WARN: You will need to handle additional stuffs if you have tool approval feature.
Comment From: LiveNathan
This is a critical production blocker
I encountered the same issue, and this essentially makes Spring AI unusable for production tool-calling applications.
The Problem
When tool calls aren't persisted in chat memory, subsequent requests completely break:
1. First request: LLM calls tool correctly
2. Tool executes, response stored as "Channel 1 name changed"
3. Second request: LLM sees the previous response in history but not the tool call
4. LLM assumes it can skip the tool and just responds with text like "Channel 2 name changed"

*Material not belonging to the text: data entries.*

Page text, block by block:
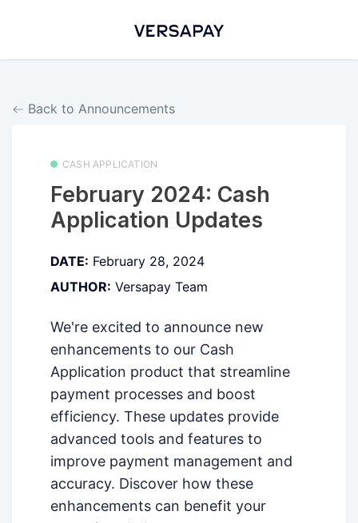
Back to Announcements
CASH APPLICATION
February 2024: Cash
Application Updates
DATE: February 28, 2024
AUTHOR: Versapay Team
We're excited to announce new
enhancements to our Cash
Application product that streamline
payment processes and boost
efficiency. These updates provide
advanced tools and features to
improve payment management and
accuracy. Discover how these
enhancements can benefit your
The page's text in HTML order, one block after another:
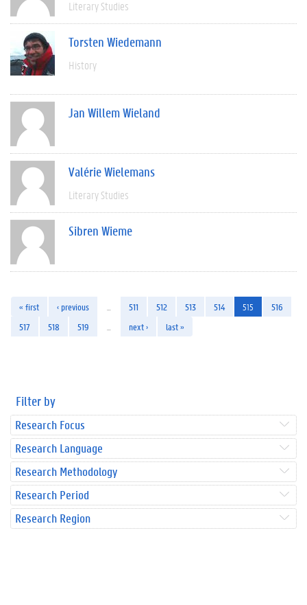
Literary Studies
Torsten Wiedemann
History
Jan Willem Wieland
Valérie Wielemans
Literary Studies
Sibren Wieme
« first ‹ previous 511 512 513 514 515
516
517
518 519 next › last »
Filter by
Research Focus
Research Language
Research Methodology
Research Period
Research Region
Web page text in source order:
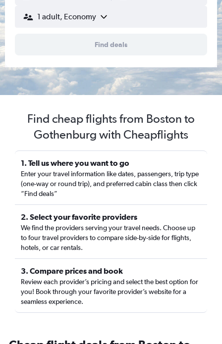
1 adult, Economy
Find deals
Find cheap flights from Boston to
Gothenburg with Cheapflights
1. Tell us where you want to go
Enter your travel information like dates, passengers, trip type
(one-way or round trip), and preferred cabin class then click
“Find deals”
2. Select your favorite providers
We find the providers serving your travel needs. Choose up
to four travel providers to compare side-by-side for flights,
hotels, or car rentals.
3. Compare prices and book
Review each provider’s pricing and select the best option for
you! Book through your favorite provider’s website for a
seamless experience.
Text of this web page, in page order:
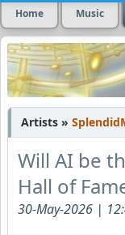
Home Music
Artists »
Will AI be
Hall of
30-May-2026 |
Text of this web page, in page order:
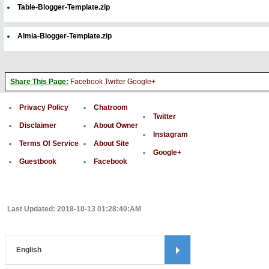
Table-Blogger-Template.zip
Almia-Blogger-Template.zip
Share This Page: Facebook Twitter Google+
Privacy Policy
Disclaimer
Terms Of Service
Guestbook
Chatroom
About Owner
About Site
Facebook
Twitter
Instagram
Google+
Last Updated: 2018-10-13 01:28:40:AM
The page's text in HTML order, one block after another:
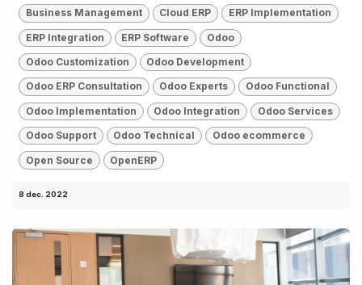
Business Management Cloud ERP ERP Implementation
ERP Integration ERP Software Odoo
Odoo Customization Odoo Development
Odoo ERP Consultation Odoo Experts Odoo Functional
Odoo Implementation Odoo Integration Odoo Services
Odoo Support Odoo Technical Odoo ecommerce
Open Source OpenERP
8 dec. 2022
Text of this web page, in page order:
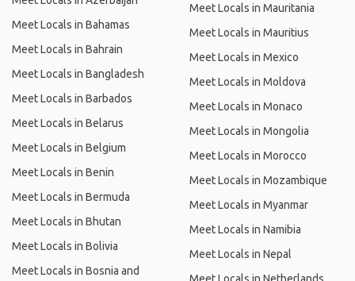
Meet Locals in Bahamas
Meet Locals in Bahrain
Meet Locals in Bangladesh
Meet Locals in Barbados
Meet Locals in Belarus
Meet Locals in Belgium
Meet Locals in Benin
Meet Locals in Bermuda
Meet Locals in Bhutan
Meet Locals in Bolivia
Meet Locals in Bosnia and
Meet Locals in Mauritania
Meet Locals in Mauritius
Meet Locals in Mexico
Meet Locals in Moldova
Meet Locals in Monaco
Meet Locals in Mongolia
Meet Locals in Morocco
Meet Locals in Mozambique
Meet Locals in Myanmar
Meet Locals in Namibia
Meet Locals in Nepal
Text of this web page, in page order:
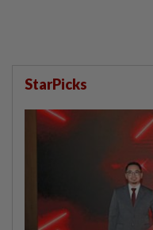
StarPicks
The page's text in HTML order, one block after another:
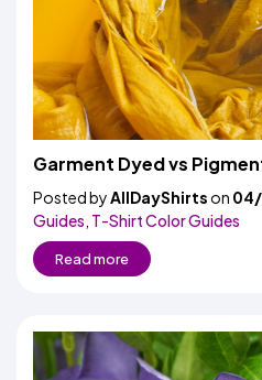
Garment Dyed vs
Posted byAllDayShirtson
Guides T-Shirt Color Guides
Read more

5. No actual tool execution occurs
Impact
- Can't use the same tool twice in a conversation
- LLM essentially "lies" about performing actions it never executed
- Completely breaks any stateful tool-based workflows
- Forces us to disable chat memory entirely, degrading user experience
Reproduction
// First call works
"change channel 1 name to X" → Tool called ✓
// All subsequent calls fail
"change channel 2 name to Y" → No tool call, just text response ✗
This isn't an edge case - it's the core functionality of tool calling with conversation context. Without this fix, we're forced to either:
- Disable memory (poor UX)
- Clear memory between each request (defeats the purpose)
- Switch to another framework
Priority: Critical - This blocks any production deployment of tool-calling applications.